Stored records:
+===+

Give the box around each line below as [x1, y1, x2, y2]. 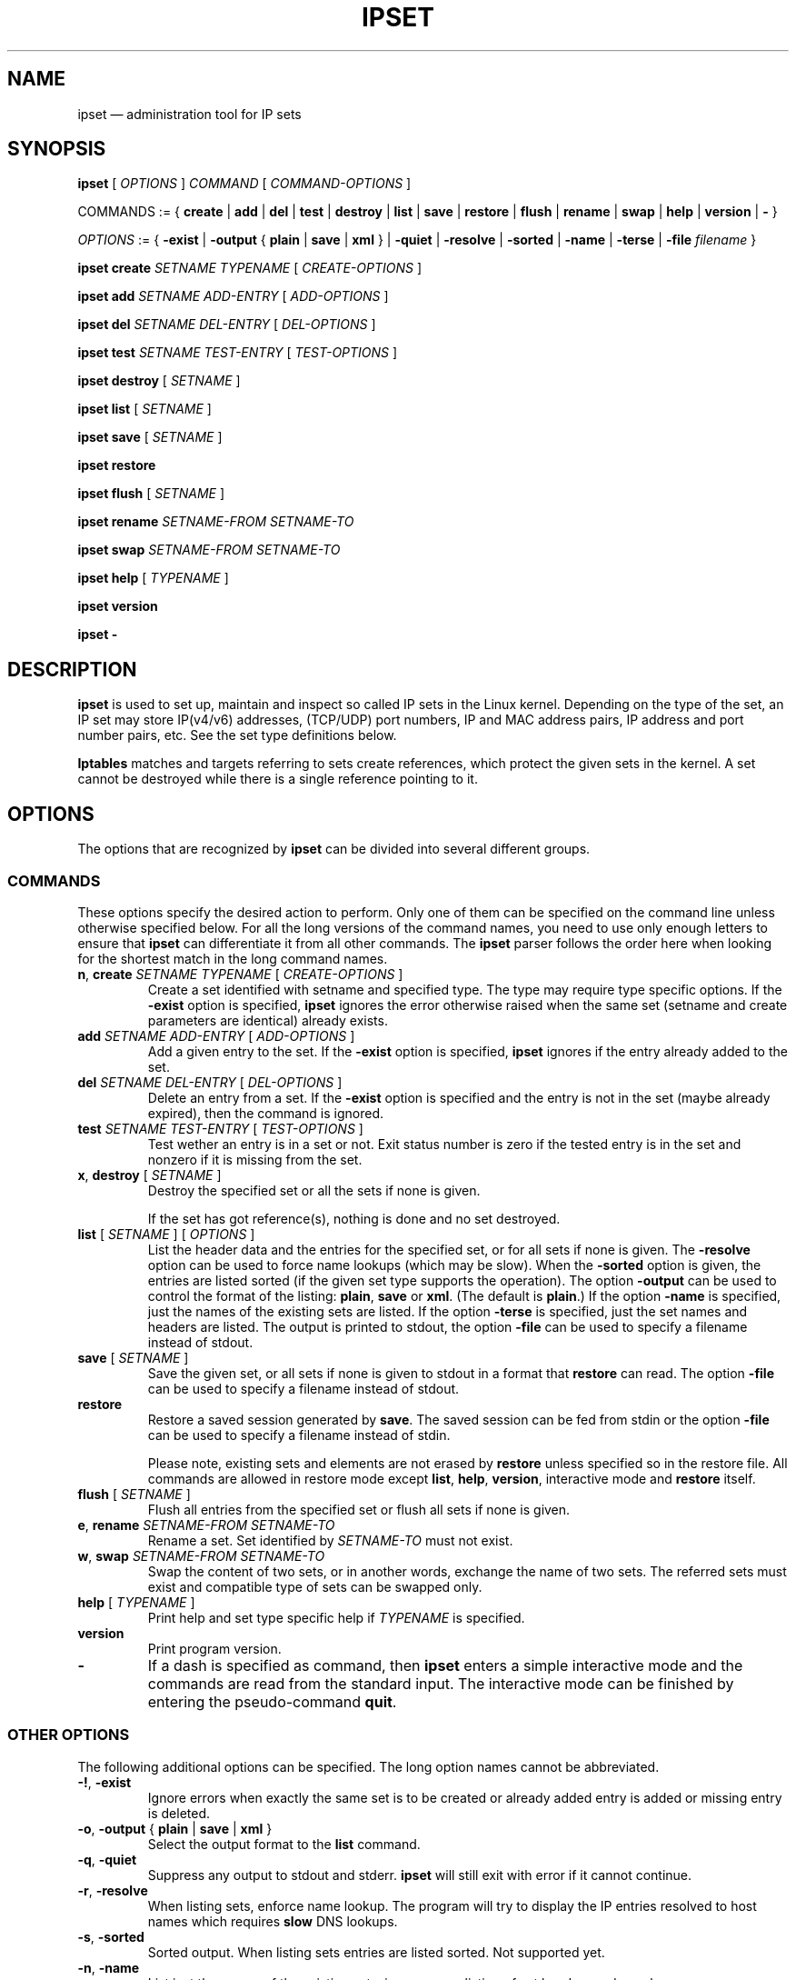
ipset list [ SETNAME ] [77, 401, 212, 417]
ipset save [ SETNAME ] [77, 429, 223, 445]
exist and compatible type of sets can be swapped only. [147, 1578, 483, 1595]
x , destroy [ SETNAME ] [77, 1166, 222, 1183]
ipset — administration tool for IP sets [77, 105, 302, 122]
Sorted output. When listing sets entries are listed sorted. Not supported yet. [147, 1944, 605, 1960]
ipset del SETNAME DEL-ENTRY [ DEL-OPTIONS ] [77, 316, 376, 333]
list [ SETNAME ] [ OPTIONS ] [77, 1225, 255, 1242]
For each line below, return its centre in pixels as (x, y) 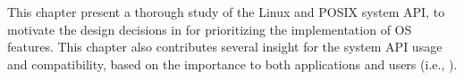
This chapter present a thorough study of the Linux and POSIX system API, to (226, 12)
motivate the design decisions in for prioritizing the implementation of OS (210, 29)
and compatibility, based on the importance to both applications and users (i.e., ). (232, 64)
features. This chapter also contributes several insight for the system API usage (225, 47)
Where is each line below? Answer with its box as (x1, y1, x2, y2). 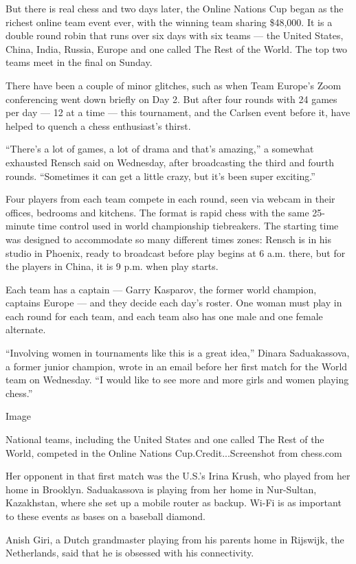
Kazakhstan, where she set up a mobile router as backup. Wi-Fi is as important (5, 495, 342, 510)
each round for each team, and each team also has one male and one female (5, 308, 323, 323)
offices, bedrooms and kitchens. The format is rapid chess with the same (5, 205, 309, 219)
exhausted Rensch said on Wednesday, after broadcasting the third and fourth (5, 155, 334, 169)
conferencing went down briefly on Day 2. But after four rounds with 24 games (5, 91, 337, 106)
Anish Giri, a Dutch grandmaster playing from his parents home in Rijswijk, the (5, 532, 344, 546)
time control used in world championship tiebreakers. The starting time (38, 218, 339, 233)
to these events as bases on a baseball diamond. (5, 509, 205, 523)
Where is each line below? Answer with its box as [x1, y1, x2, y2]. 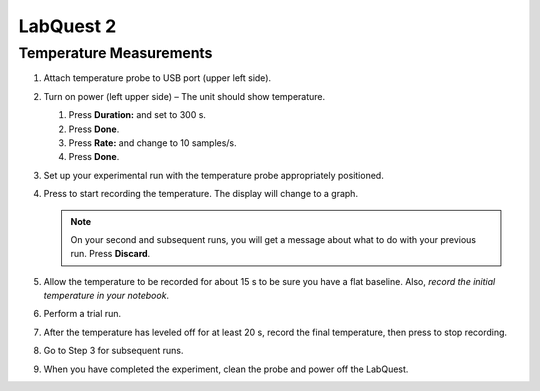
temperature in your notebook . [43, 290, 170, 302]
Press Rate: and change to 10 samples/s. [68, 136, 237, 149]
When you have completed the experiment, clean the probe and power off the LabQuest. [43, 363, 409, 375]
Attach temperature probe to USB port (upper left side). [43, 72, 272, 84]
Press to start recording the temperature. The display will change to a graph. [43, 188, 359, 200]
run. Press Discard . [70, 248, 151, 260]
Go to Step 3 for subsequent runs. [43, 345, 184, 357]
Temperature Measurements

+===+

* [Activity]
Starting with the line that contains "each round for", give the lines again exactly as they appear through the last line of the data, pictures excluded.

* [Output of the exercise]
each round for each team, and each team also has one male and one female (5, 308, 323, 323)
offices, bedrooms and kitchens. The format is rapid chess with the same (5, 205, 309, 219)
exhausted Rensch said on Wednesday, after broadcasting the third and fourth (5, 155, 334, 169)
conferencing went down briefly on Day 2. But after four rounds with 24 games (5, 91, 337, 106)
Anish Giri, a Dutch grandmaster playing from his parents home in Rijswijk, the (5, 532, 344, 546)
time control used in world championship tiebreakers. The starting time (38, 218, 339, 233)
to these events as bases on a baseball diamond. (5, 509, 205, 523)
Where is each line below? Answer with its box as [x1, y1, x2, y2]. 
temperature in your notebook . [43, 290, 170, 302]
Press Rate: and change to 10 samples/s. [68, 136, 237, 149]
When you have completed the experiment, clean the probe and power off the LabQuest. [43, 363, 409, 375]
Attach temperature probe to USB port (upper left side). [43, 72, 272, 84]
Press to start recording the temperature. The display will change to a graph. [43, 188, 359, 200]
run. Press Discard . [70, 248, 151, 260]
Go to Step 3 for subsequent runs. [43, 345, 184, 357]
Temperature Measurements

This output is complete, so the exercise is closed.